Je devais faire un stage chez Gaming, un magazine qui a périclité juste avant qu’il ne commence… Au final, j’étais à Paris sans avoir grand chose à faire. J’ai donc travaillé pour un magazine qui s’appelait Gamefan. Encore plus hardcore, avec des jeux de baston, toujours japonais et à tendance obscure. Greg cherchait quelqu’un pour faire de la mise en page, il avait aussi besoin d’un adaptateur, parce que les langues d’origines et ciblées étaient demandées. Mon épouse est japonaise, on a formé un binôme, c’est assez courant à Kurokawa. Elle est traductrice et moi je suis l’adaptateur.

Alors quel est ton lien avec le produit fini chez Kuro ? Tu traduis la version japonaise, anglaise ? Tu t’occupes de la maquette ?
Voilà. Ça fait partie de ma monomanie, j’aime bien faire un produit complet. On a eu cette habitude, je me suis retrouvé à faire la traduction avec ma femme, l’adaptation, la maquette. C’est bien, ça met pas mal la pression, une personne avec autant de rôles-clés, et ça s’est mis en place au fur et à mesure. A l’entrée, il y a le volume japonais, et à la sortie, un .pdf en français. Tout le process en fait. Çà permet des choses intéressantes, notamment sur Genshiken, il y a beaucoup de détails dans l’adaptation graphique. Ça permet aussi de faire des bonus, c’est quelque chose qui me passionne, toutes ces références, cet univers des otakus.
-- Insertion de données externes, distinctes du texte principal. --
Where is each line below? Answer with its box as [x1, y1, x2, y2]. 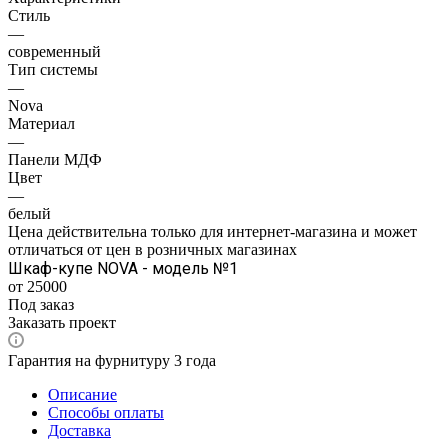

Est-ce que tu peux rappeler à ton auditoire la différence entre la localisation* et la traduction ?
La traduction, c’est retranscrire en français le texte d’origine. Il y a pas de réflexion globale, c’est brut. L’adaptation… il y a plusieurs niveaux d’adaptation, c’est avoir une cohérence sur l’ensemble de l’oeuvre mais aussi du sens. Le japonais est une langue très éloignée du français et parfois il manque des bouts. Ça dépends des maisons d’édition mais il faut que les gens ressentent la même chose que les lecteurs japonais. Certaines voudront être plus proches du texte original, quitte à mettre des explications en bas de page du genre « Ok, c’est drôle parce qu’au Japon il y a eu telle émission de télé et bla bla bla… » mais on est en France, et on n’a pas cette culture là !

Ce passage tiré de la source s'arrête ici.